Linux will generally eat a lot of ram to avoid disk caching (swap file) and does not indicate that anything is wrong if you have little to no ram free. You should only consider it a problem when you have no free memory and your linux OS is using the swap file.

Linux Swap File

Disk Swap caching should be avoided as much as possible since SQL queries that occur on disk are much slower and cause the system to start queuing requests, this increases CPU usage and IO read/writes.

It's a common question by Webmasters do I need more RAM or CPU? the answer is neither one or another, and varies from site to site depending on the processes, if they are more SQL based, or CPU based. SQL will hit both CPU and RAM, but if the SQL is cached, it does not hit the CPU as much since its processed fast and then goes on another. In most cases, more ram will cure the resources issue.

If your server is using the swap space then you need to increase ram. Most sites will generally need more ram than they need CPU, so you could always reduce to 1 core and increase the ram. Personally, given the choice I would choose 1 cpu core 1.5gb over 2 cpu cores 1gb ram.

Vanish HTTP Cache


SOURCE

Varnish is an HTTP accelerator designed for content-heavy dynamic web
sites as well as heavily consumed APIs. In contrast to other web
accelerators, such as Squid, which began life as a client-side cache,
or Apache and nginx, which are primarily origin servers, Varnish was
designed as an HTTP accelerator. Varnish is focused exclusively on
HTTP, unlike other proxy servers that often support FTP, SMTP and
other network protocols.

Varnish is used by high-profile, high-traffic websites including
Wikipedia, online newspaper sites such as The New York Times, The
Guardian, The Hindu, Corriere della Sera, social media and content
sites such as Facebook, Twitter, Vimeo, and Tumblr. Of the Top 10K
sites in the web, around a tenth use the software.
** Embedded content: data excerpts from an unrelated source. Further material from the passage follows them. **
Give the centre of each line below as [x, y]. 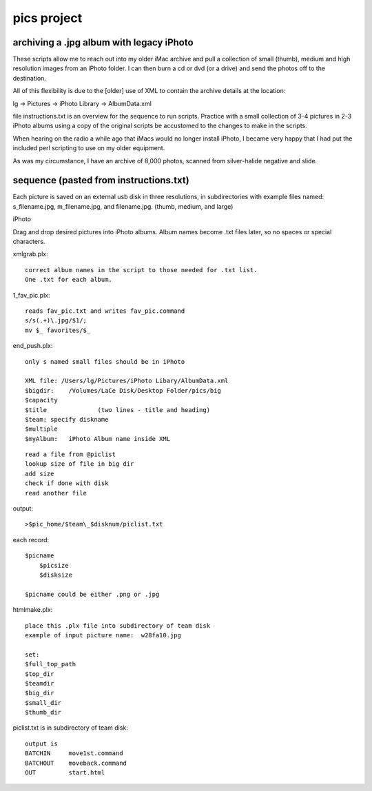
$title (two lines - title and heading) [117, 410]
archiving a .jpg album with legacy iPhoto [103, 42]
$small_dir [43, 702]
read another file [56, 493]
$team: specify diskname [67, 419]
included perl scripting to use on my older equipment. [89, 148]
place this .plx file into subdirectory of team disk [117, 626]
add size [40, 473]
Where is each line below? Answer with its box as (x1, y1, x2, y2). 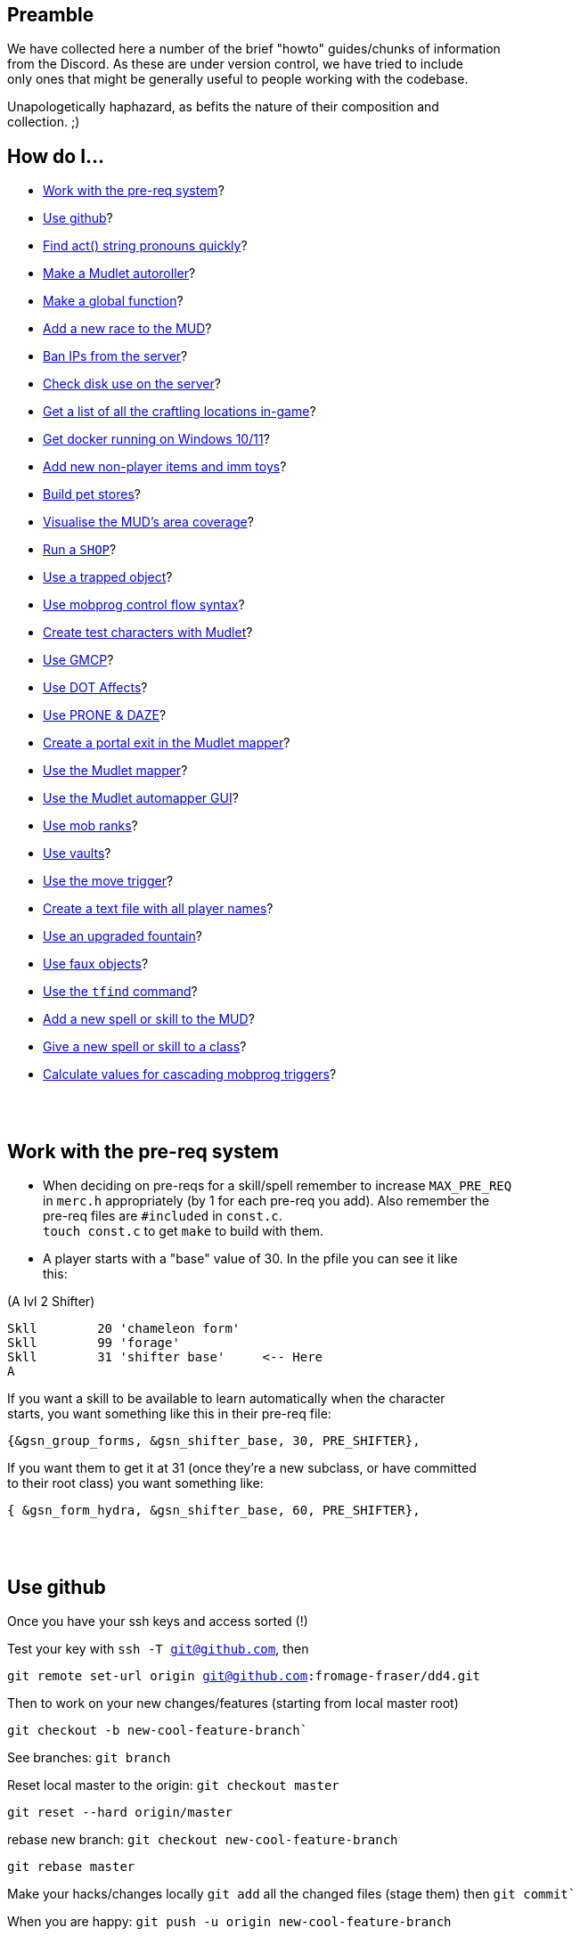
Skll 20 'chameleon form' (7, 1321, 241, 1336)
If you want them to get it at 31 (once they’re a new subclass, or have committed (7, 1460, 477, 1476)
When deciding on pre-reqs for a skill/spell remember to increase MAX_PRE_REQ (43, 1178, 512, 1194)
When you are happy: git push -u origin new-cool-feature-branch (7, 1913, 452, 1929)
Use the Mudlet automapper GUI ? (43, 790, 239, 806)
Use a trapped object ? (43, 569, 173, 585)
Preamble (7, 4, 94, 26)
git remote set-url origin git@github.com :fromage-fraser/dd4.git (7, 1668, 481, 1683)
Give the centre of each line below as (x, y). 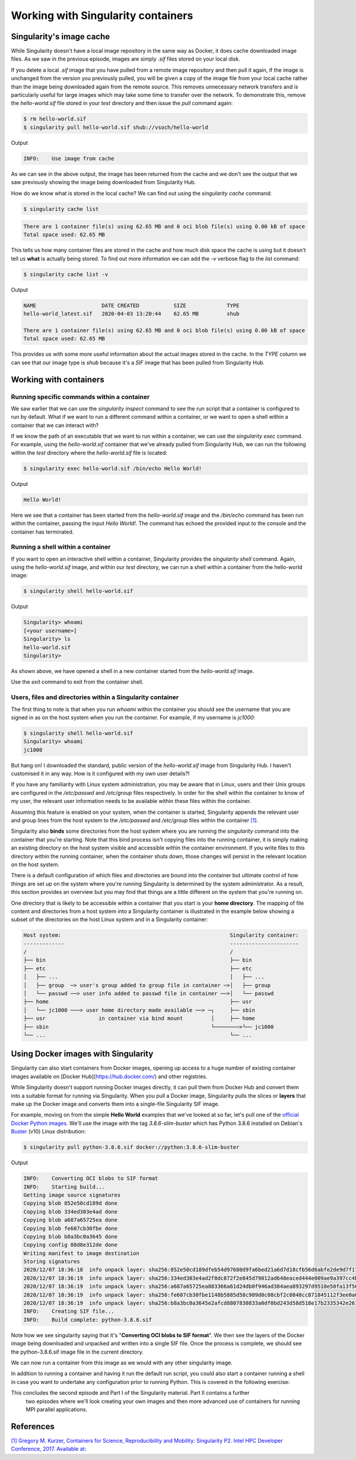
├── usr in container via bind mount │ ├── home (139, 1018)
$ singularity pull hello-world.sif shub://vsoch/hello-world (116, 127)
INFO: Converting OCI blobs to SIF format (91, 1178)
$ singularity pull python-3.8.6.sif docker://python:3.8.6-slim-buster (131, 1147)
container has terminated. (42, 532)
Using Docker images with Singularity (82, 1054)
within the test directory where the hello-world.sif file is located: (89, 453)
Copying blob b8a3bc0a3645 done (71, 1236)
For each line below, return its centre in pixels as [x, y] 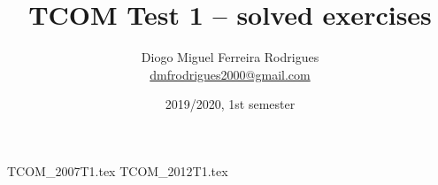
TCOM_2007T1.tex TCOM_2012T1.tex [118, 170]
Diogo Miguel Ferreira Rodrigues [230, 57]
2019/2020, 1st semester [230, 104]
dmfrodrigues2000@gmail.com [230, 74]
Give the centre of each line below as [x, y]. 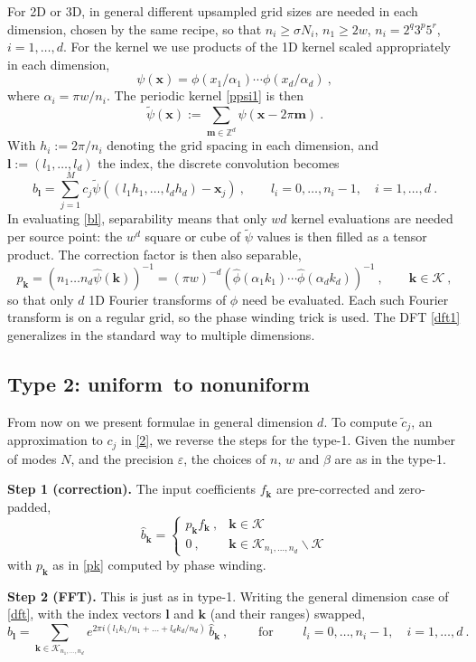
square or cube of [193, 236]
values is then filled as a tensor [342, 236]
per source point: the [65, 236]
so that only [41, 299]
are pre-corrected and [335, 489]
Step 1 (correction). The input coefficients [131, 489]
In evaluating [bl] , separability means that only [137, 218]
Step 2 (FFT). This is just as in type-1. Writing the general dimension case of [228, 596]
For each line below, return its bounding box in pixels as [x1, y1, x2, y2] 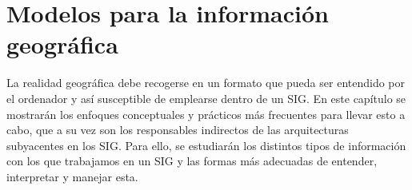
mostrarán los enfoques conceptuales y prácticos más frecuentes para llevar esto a [6, 105, 406, 122]
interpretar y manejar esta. [6, 168, 138, 184]
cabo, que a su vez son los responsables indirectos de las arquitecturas [6, 121, 349, 138]
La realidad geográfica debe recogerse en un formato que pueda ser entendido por [6, 74, 406, 91]
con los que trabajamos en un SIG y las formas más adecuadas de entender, [6, 152, 378, 169]
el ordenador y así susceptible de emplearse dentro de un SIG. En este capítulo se [6, 89, 406, 106]
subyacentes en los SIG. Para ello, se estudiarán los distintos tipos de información [6, 137, 406, 153]
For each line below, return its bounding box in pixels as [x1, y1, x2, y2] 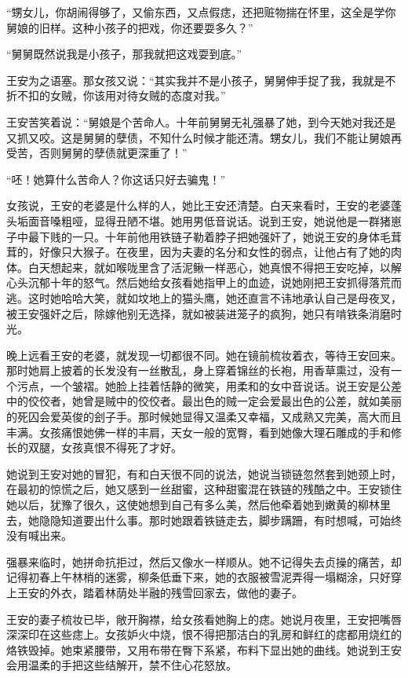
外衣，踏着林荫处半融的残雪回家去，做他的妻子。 [49, 585, 303, 600]
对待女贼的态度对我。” [115, 87, 226, 104]
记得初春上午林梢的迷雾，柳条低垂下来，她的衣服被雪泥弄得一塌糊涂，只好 [6, 569, 391, 585]
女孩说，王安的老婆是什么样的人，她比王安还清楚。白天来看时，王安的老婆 [6, 197, 391, 214]
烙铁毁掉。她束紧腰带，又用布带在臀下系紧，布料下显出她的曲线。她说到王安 [6, 641, 402, 658]
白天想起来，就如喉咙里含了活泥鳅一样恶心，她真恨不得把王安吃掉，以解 [27, 258, 402, 275]
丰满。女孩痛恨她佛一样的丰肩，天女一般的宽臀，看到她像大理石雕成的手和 [6, 423, 391, 440]
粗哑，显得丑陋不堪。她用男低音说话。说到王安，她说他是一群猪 [60, 212, 391, 229]
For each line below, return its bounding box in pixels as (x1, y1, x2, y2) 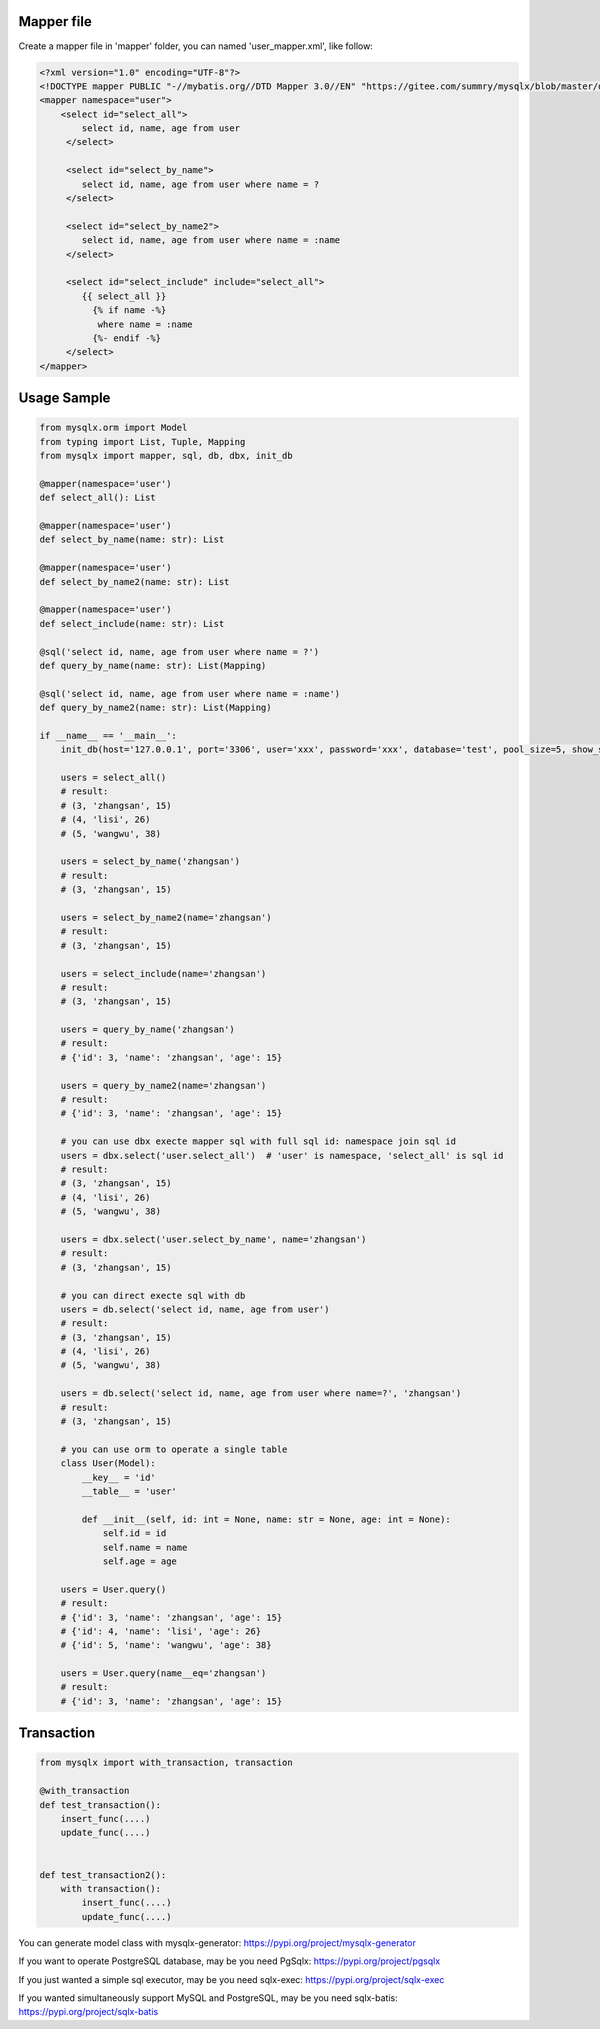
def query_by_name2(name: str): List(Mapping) (39, 702, 272, 714)
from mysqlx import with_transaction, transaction (39, 1757, 294, 1769)
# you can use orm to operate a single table (60, 1443, 288, 1455)
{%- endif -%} (91, 332, 162, 344)
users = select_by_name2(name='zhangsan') (60, 911, 272, 923)
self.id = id (102, 1528, 167, 1539)
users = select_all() (60, 772, 167, 784)
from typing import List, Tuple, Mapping (39, 436, 246, 447)
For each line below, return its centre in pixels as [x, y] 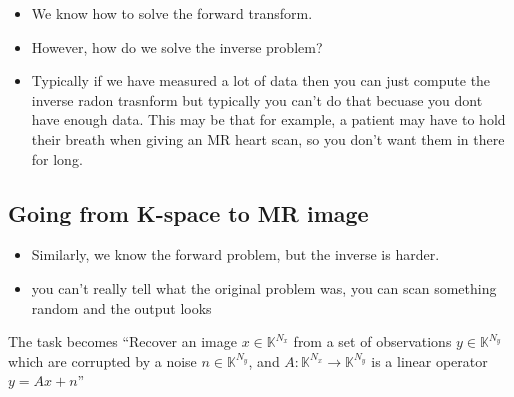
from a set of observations [372, 341]
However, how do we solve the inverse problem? [177, 46]
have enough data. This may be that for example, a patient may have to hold [268, 119]
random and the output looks [121, 307]
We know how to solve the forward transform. [172, 13]
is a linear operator [429, 360]
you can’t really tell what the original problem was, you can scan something [264, 287]
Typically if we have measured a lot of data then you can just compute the [261, 80]
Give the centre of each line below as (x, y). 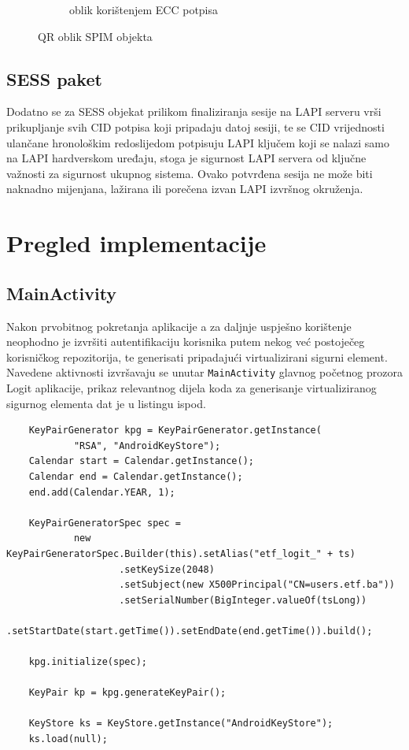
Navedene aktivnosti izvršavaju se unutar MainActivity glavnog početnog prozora (204, 372)
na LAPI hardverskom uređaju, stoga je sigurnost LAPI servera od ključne (186, 158)
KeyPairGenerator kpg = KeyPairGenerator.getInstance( (175, 431)
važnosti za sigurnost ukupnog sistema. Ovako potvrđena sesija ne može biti (190, 173)
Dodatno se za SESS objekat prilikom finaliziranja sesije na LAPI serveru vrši (194, 111)
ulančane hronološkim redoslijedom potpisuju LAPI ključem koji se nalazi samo (198, 142)
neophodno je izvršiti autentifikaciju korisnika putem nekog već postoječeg (186, 342)
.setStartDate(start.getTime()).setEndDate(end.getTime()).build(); (190, 631)
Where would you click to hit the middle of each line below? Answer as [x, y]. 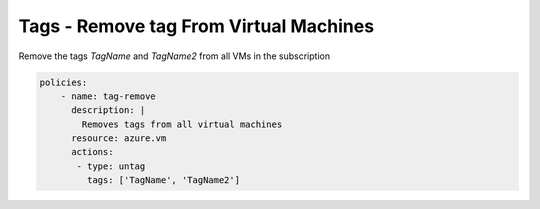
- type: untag [111, 166]
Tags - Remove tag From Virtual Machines [196, 26]
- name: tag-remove [108, 96]
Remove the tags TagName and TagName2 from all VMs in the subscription [174, 56]
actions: [92, 152]
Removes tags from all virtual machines [182, 124]
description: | [108, 110]
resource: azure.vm [119, 138]
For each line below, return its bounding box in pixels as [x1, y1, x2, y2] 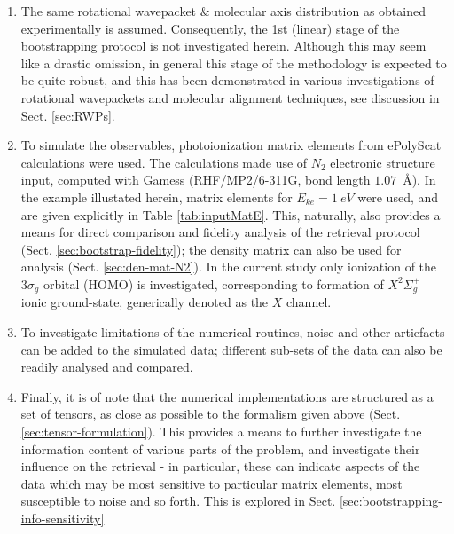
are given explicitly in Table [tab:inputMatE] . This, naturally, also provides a [20, 205, 441, 224]
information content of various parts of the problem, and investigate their [20, 439, 420, 458]
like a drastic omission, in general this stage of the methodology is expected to [20, 53, 447, 72]
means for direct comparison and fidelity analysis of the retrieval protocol [20, 223, 420, 241]
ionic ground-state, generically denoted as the [20, 293, 269, 311]
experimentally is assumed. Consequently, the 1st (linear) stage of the [20, 19, 400, 37]
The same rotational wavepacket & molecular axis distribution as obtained [20, 2, 426, 20]
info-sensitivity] [20, 508, 105, 527]
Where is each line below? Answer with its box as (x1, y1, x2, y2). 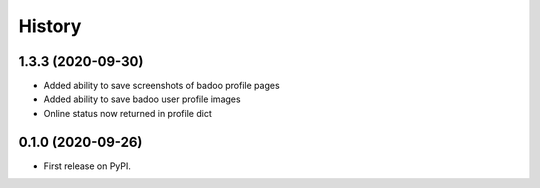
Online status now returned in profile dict (43, 107, 212, 119)
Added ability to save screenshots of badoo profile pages (43, 80, 280, 92)
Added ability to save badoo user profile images (43, 93, 241, 105)
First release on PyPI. (43, 160, 132, 172)
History (18, 15, 82, 37)
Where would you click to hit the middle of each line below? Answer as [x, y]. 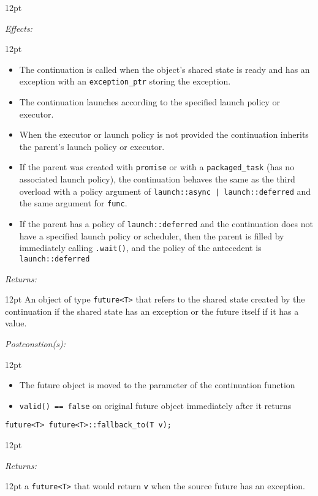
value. [16, 323]
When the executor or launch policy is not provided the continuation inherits [164, 134]
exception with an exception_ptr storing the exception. [125, 81]
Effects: [19, 28]
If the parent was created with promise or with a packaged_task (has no [157, 167]
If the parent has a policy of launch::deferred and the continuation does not [166, 223]
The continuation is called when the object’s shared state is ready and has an [165, 69]
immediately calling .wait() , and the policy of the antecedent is [140, 248]

A lot of 'GOOD' Hosting companies such as GANDI use Vanish, its incredibly fast and has been known to speed up sites by 100-1000x faster.

Content Delivery Network

You can also reduce the amount of fetches by using a CDN network, they are very affordable and will help you reduce server load but also... help you speed your site up since they will load the nearest file to the location of your visitor. Google rewards for fast sites and I recommend Cloudflare and similar services.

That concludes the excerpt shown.